The National Financial Reporting Authority (NFRA) chairman Nitin Gupta on Tuesday urged Corporate India to work on a new reporting template for the audit committees as the amount of information shared by them currently is not sufficient for the investors to understand the risks.

The Companies Act, 2013 and SEBI (Listing Obligations and Disclosure Requirements) Regulations have cast a number of critical responsibilities on the audit committees to protect investors, creditors and the public at large. However, there is hardly any information available to the public on whether the audit committees have discharged those functions and duties. “Simply disclosing the number of meetings (held) is not adequate,” Gupta said at an ASSOCHAM event here.

The NFRA chairman also suggested that the companies should consider creating a separate board-level risk management committee to identify the emerging risks like artificial intelligence (AI), environmental, social, and governance (ESG), and cybersecurity.

What did Nitin Gupta say?

“New risks are emerging. In today’s world, we are talking about AI in a big way. It is one of the major risks that the corporations should take into consideration. A recent global survey of 975 companies by EY revealed that nearly every company surveyed said that they suffered financial losses into AI-related incidents of upwards of $4.4 million,” Gupta said.

He said that the audit committees may not have the relevant necessary skills, experience and expertise to understand and manage the variety of risks which are evolving now, and hence there’s a need for a separate risk management committee.

Further, the NFRA chairman said that India must consider a longer time horizon to determine a company’s ability to continue operating. “In India, we are taking 12 months as the period for ascertaining the viability as a going concern, but can we take a longer horizon for this purpose, and determine the viability so that the failures can be avoided,” he said.

Over the past five years, the NFRA has published 79 disciplinary orders involving 108 actions, including 20 actions against the audit firms, and 88 against the individual auditors. In addition, there have been 7 cases of debarment of audit firms.

Gupta said that even though there’s a proliferation of ESG reporting standards globally; the ESG reporting should not become a mere technicality of disclosure. “In 2024, the International Sustainability Standards Board (ISSB) of IFRS Foundation issued two globally acceptable baseline standards. Similarly, the International Audit and Assurance Standards Board (IAASB) issued a comprehensive standard for the audit of sustainability. But the reporting should be a reflection of the ESG implementation in the corporate sector,” he said.

Gupta on economic reforms

He also said that the economic reforms, GDP growth and increase in market capitalisation must be accompanied by high-quality financial reporting systems.
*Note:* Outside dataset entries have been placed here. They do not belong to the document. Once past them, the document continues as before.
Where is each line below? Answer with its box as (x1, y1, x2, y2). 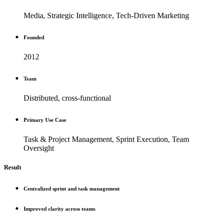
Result (4, 163, 21, 171)
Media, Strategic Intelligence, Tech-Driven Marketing (24, 11, 189, 20)
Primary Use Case (24, 116, 66, 123)
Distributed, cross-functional (24, 93, 111, 102)
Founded (24, 34, 44, 40)
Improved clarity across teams (24, 205, 95, 212)
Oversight (24, 143, 54, 152)
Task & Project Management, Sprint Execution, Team (24, 135, 189, 143)
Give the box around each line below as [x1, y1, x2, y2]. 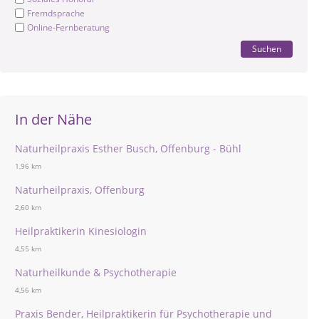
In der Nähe [15, 110, 92, 130]
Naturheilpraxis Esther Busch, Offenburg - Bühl [15, 142, 241, 156]
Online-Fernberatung [27, 21, 110, 34]
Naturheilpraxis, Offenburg [15, 183, 145, 197]
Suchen [252, 43, 281, 56]
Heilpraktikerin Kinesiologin [15, 224, 147, 239]
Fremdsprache [27, 7, 85, 20]
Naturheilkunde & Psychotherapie [15, 266, 177, 280]
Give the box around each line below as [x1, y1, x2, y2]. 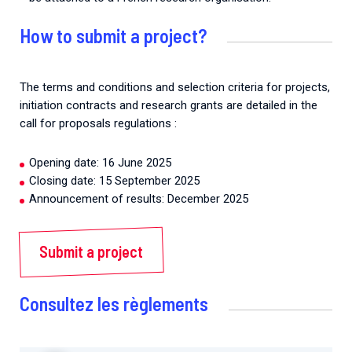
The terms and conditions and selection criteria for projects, [20, 80, 330, 95]
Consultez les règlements [20, 292, 208, 316]
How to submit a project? [20, 24, 207, 47]
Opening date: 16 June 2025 [28, 156, 171, 170]
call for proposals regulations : [20, 116, 177, 131]
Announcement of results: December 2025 [28, 192, 248, 207]
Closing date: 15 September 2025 [28, 174, 200, 189]
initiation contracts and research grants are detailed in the [20, 98, 317, 113]
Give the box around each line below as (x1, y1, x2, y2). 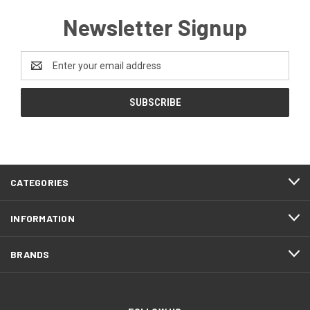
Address (21, 66, 57, 78)
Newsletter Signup (62, 13, 248, 40)
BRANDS (10, 248, 50, 260)
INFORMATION (10, 212, 75, 224)
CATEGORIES (10, 176, 69, 188)
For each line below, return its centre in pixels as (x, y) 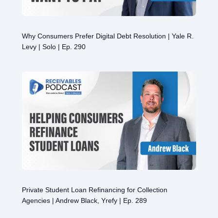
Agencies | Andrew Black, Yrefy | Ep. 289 (84, 201)
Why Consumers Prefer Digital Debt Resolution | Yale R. (108, 36)
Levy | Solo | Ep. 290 (54, 47)
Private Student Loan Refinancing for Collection (94, 190)
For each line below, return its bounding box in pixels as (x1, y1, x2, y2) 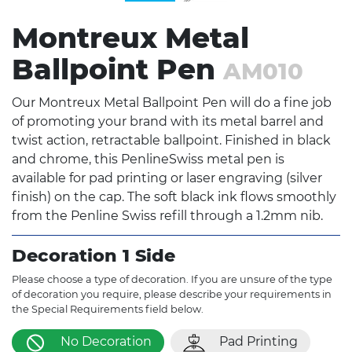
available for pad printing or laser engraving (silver (12, 170, 322, 186)
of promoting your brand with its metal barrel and (12, 114, 324, 130)
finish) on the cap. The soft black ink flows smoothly (12, 189, 336, 205)
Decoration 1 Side (12, 244, 175, 267)
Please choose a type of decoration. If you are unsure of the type (12, 273, 332, 286)
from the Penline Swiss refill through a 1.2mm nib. (12, 208, 323, 224)
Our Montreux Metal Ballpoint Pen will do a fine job (12, 95, 332, 111)
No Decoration (60, 334, 152, 350)

He noted that in a span of five years, the market capitalisation has doubled to about Rs 4.25 lakh crore in 2025. “There’s a tremendous momentum in the IPO segment. So, there is a desire on the part of the investors, including foreign investors, to invest in India.” The India growth story has to ultimately transform into a high-quality corporate governance, high-quality financial reporting system, and robust audit profession, he added.